Monitoring, Verification and Certification

Each project must develop its own internal Monitoring Protocol based on the monitoring of indicators prescribed in the project’s technical specifications. Specific requirements for each producer are set out in their individual sale agreements with the project coordinator. For example, a producer may receive 20% of the total payment after completing 50% of planting, and a further 10% after one year provided they have completed 100% of the planting.

Internal project monitoring is conducted throughout the crediting period by local technicians based on the protocol and indicators identified in the technical specifications approved by the Plan Vivo Foundation during project validation. All projects must conduct and submit annual reports to the Plan Vivo Foundation using the standard Plan Vivo Annual Reporting Template. This report contains a full update of the project’s status and development, including sales and payments that have been made, the results of monitoring, and outcomes of consultations. The Plan Vivo Foundation reviews each annual report and issues Plan Vivo Certificates after approval of the report.
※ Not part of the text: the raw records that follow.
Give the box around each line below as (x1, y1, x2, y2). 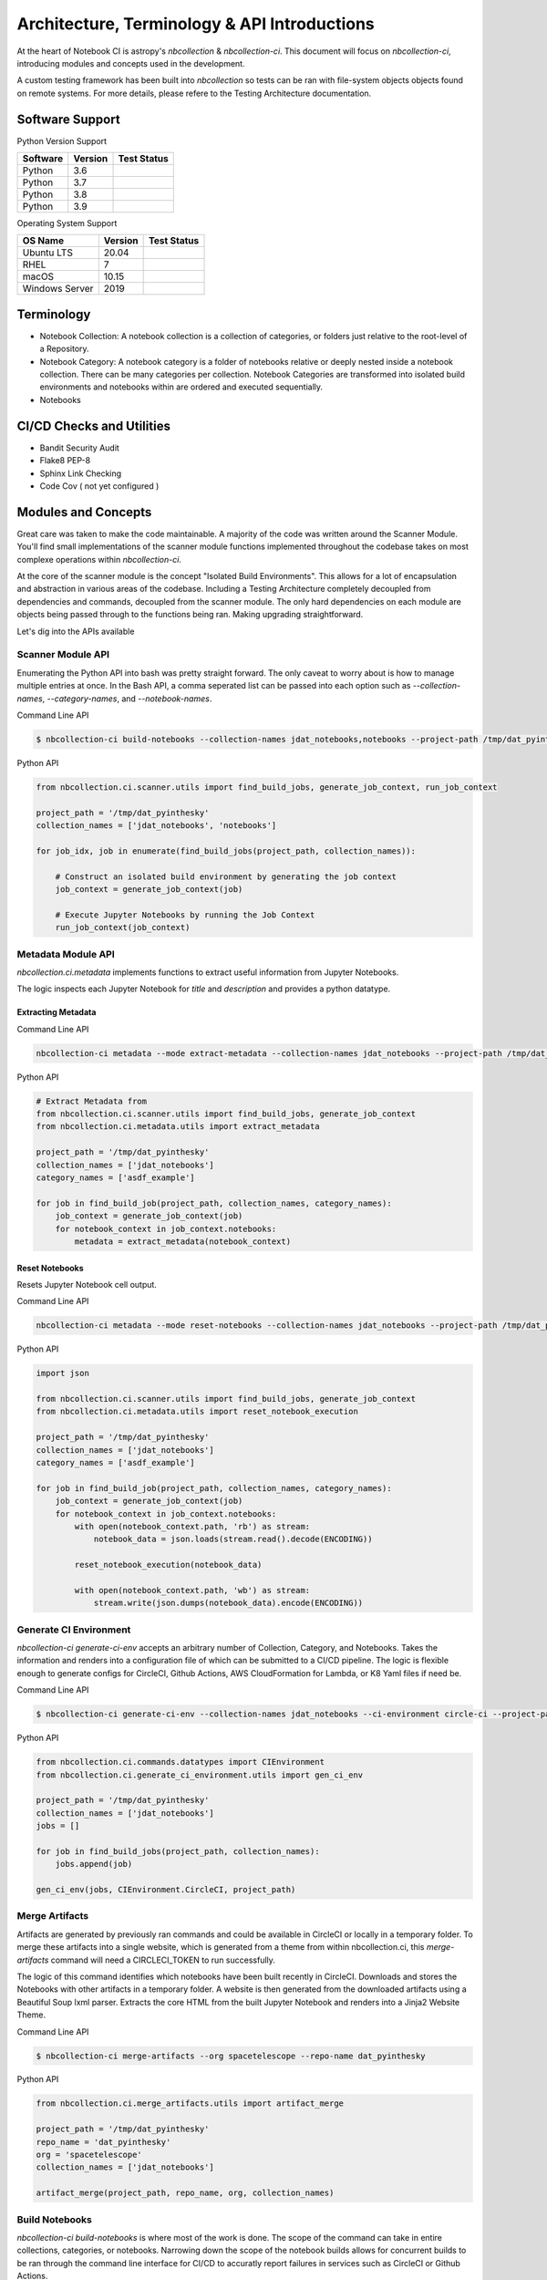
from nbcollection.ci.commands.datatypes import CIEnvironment (36, 1757, 325, 1767)
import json (36, 1368, 90, 1379)
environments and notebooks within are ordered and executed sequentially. (39, 381, 324, 392)
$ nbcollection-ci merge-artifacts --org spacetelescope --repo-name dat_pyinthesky (36, 2050, 426, 2061)
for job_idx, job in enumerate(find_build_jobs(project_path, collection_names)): (36, 845, 417, 856)
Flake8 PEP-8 (39, 455, 91, 466)
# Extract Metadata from (36, 1095, 148, 1106)
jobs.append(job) (55, 1859, 133, 1870)

Approval of annual reports may be qualified by imposing corrective actions if the report shows the project failed to act in full compliance with the Plan Vivo System or Plan Vivo principles. The Foundation may choose to follow up corrective actions with site visits where it is deemed necessary. The local project coordinators monitor the work of each individual farmer and pay them when they are found to have reached their targets. The exact payment schedule varies with each project, but normally involves periodic monitoring and payments over periods of 10–15 years.

Projects are independently validated against the Plan Vivo Standard, and must undertake third-party verification within 5 years of registration as well as at least every 5 years thereafter.

Registries and Fees

Plan Vivo Certificates are issued, tracked and retired on an on-line registry independently managed by Markit Environmental Registry (formerly TZ1). Each Certificate has a unique serial number which can be traced back to the project and exact producer, which ensures there is no double-counting of carbon credits.

Getting a project registered, reviewed and approved with Plan Vivo costs approximately US$10,000.  This estimate may vary slightly depending on costs of travel and expert reviewers, but should not exceed $12,500.  The Foundation charges Certificate issuance fees of $0.35 per tonne, which includes a $0.05 fee for maintaining the registry.